Alright folks, due to a tactical misread by your boy (me) I wasn’t even able to watch the AC Milan v Benfica game, so this is going to get REALLY interesting. Let’s dive right in to opinions I’ve formed based on second-hand knowledge I gathered from Twitter, shall we?
What did you guys think of Suso behind the strikers vs Benfica? Personally, I did not enjoy seeing him drifting out wide. Did not play as a true CAM. Needs to play balls up the middle more.— EddieMilanista (@lorddoubledee) July 29, 2019
Suso is the most one-dimensional player in the world.
Since before Marco Giampaolo even officially arrived at Milanello, the word on the street was that he wanted to try out Suso as the trequartista in his midfield diamond system. The idea was met with a healthy dose of initial skepticism from Milan Internet - while no doubt a talented player, Suso is defined by his inability to do pretty much anything other than cut in and shoot with his left foot. He’s a fine enough passer, but not exactly the prototypical attacking midfielder.
That skepticism appears to have been validated, at least at first glance. The chatter I saw on the timeline was that Suso just didn’t appear up to the creative task, and the rumor mill even got in on the action: pretty much immediately following the game, talk picked up that Milan are more than willing to sell Suso for the right offer. There’s no doubt that Suso is still a talented player and can provide positive value, but it appears that he doesn’t have a role in the new system of Giampaolo.
Piatek will win capocannoniere this season.
After coming over in January, Krzysztof Piatek, a man with way too many consonants in his name, finished the season as Milan’s leading scorer. It’s worth mentioning that this is the portion of the season in which Gennaro Gattuso’s defensive structure really took hold, and Milan didn’t seem particularly keen on attacking if they didn’t absolutely have to. It also bears repeating that Piatek did that in half of a season.
I’ve talked a lot about Giampaolo’s system, and a good amount of ink has been used on this site breaking it down - but the elevator pitch is “attacking football.” Maybe this is a bit contingent on making sure the midfield is filled out correctly, but a cohesive attacking gameplan? Two strikers, including a traditional support striker that can handle the ball inside the box?

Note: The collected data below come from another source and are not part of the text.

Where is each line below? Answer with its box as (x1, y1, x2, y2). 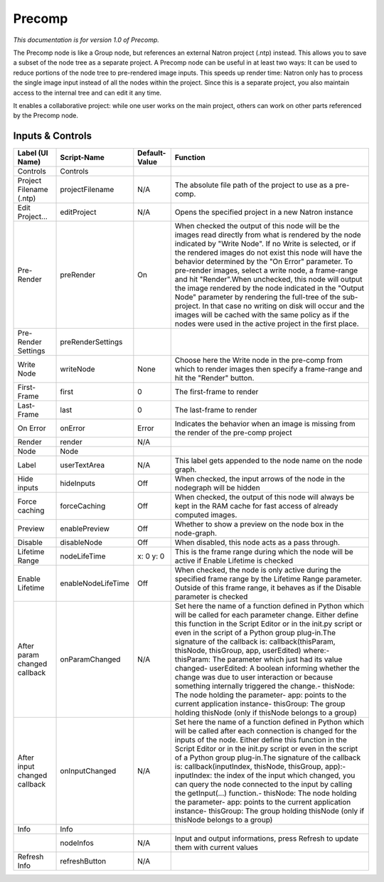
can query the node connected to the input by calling (174, 780, 353, 790)
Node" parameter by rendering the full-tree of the (174, 292, 341, 302)
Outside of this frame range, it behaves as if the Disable (174, 583, 361, 593)
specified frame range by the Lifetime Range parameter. (174, 574, 363, 584)
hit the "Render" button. (174, 373, 255, 383)
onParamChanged (60, 654, 121, 664)
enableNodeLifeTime (60, 578, 129, 588)
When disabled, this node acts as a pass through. (174, 538, 341, 548)
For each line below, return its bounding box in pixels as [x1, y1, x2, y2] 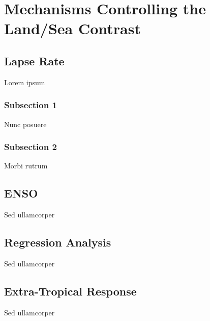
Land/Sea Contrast [4, 18, 141, 39]
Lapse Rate [4, 53, 65, 68]
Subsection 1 [4, 98, 57, 111]
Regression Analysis [4, 234, 111, 250]
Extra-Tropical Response [4, 283, 137, 299]
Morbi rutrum [4, 160, 48, 171]
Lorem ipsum [4, 77, 45, 87]
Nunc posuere [4, 118, 47, 129]
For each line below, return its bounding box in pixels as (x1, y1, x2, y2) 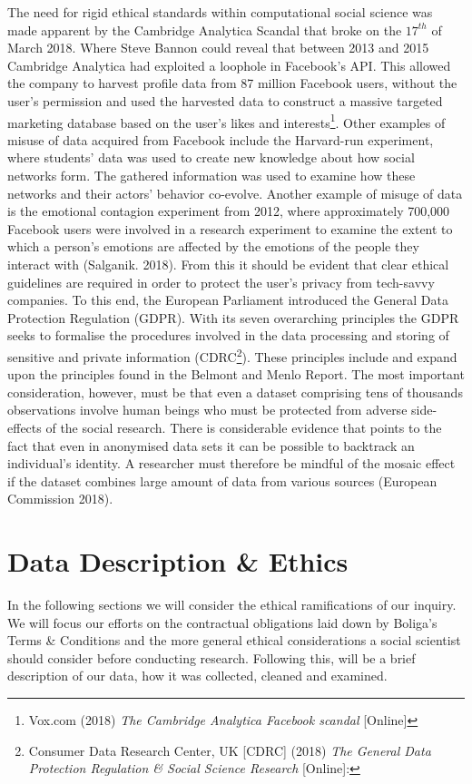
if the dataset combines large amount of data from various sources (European (7, 471, 438, 490)
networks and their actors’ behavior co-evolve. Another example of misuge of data (7, 183, 463, 202)
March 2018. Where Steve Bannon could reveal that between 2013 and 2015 (7, 38, 429, 57)
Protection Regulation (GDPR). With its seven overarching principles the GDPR (7, 308, 459, 327)
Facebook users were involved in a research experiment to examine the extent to (7, 219, 453, 238)
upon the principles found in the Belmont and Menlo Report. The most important (7, 365, 465, 384)
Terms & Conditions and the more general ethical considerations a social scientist (7, 631, 461, 650)
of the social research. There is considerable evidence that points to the (45, 417, 442, 436)
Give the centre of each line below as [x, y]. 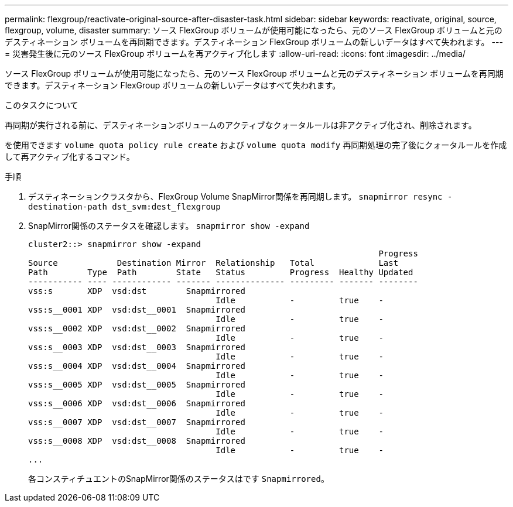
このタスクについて [42, 105]
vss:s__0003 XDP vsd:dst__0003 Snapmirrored [137, 347]
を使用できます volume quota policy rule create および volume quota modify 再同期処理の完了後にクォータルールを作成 [256, 145]
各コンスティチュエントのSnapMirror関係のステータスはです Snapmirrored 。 [179, 479]
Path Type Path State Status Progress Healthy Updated [221, 272]
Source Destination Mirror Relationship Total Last [213, 263]
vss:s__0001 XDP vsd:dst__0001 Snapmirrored [137, 310]
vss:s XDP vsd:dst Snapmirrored [137, 291]
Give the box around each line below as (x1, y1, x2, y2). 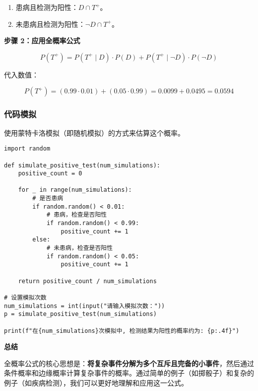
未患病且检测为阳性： (15, 18, 85, 29)
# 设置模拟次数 (4, 294, 47, 301)
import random (4, 145, 51, 153)
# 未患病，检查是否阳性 (46, 244, 113, 252)
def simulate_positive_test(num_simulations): (4, 161, 160, 169)
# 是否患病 (32, 195, 64, 202)
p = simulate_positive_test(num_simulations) (4, 311, 157, 318)
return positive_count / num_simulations (18, 277, 157, 285)
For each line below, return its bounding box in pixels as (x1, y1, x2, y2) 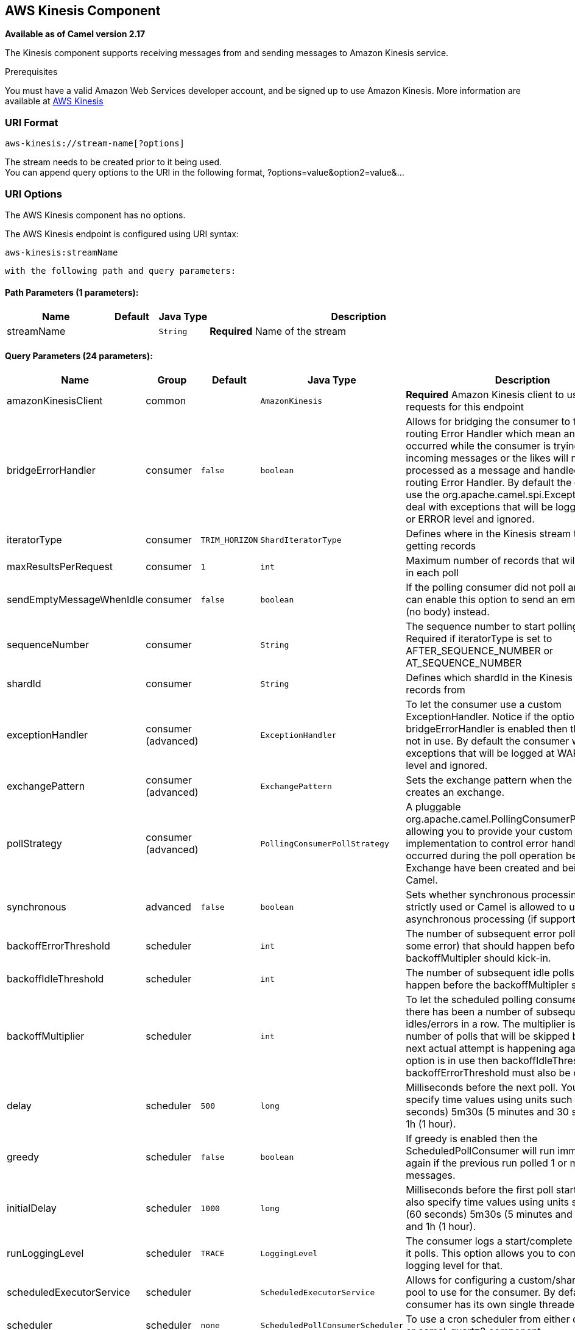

Unleashing the attacking tendencies of Davide Calabria and Theo Hernandez? Piatek is going to score 45 goals at minimum.
Juventus selling Moise Kean and Milan selling Patrick Cutrone is symbolic of modern clubs, bin off your own promising young players who get the club, will work harder than anyone and the fans are behind, for expensive imports who often disappoint. #TrustYourOwn— Alex McGovern (@AlexMcGovern11) July 30, 2019
Milan are going to regret selling Patrick Cutrone.
At the end of last season when Ivan Gazidis officially took over, he made clear to both Leonardo and Paolo Maldini the direction that New Milan needs to take - one in which young, promising players are granted the room to grow and flourish at the club, one in which club and player once again give themselves for the benefit of the other.
Milan have sold Patrick Cutrone to Wolverhampton, the 21 year-old striker that is a product of the Milan youth system. This is happening ostensibly because the club are close to signing Rafael Leão, the 20 year old Portuguese striker who, it seems, has a much higher potential than Cutrone. But to boil it down to skill level would be missing the point.
Cutrone is a player that has known no club but Milan. He’s a player that very obviously clawed and fought for every second of playing time he’s seen, and one that has never been able to hide his emotions regarding how he feels about this club. If Milan want to truly reestablish themselves as a giant of Europe, I believe they would be smart not to discard this type of connection.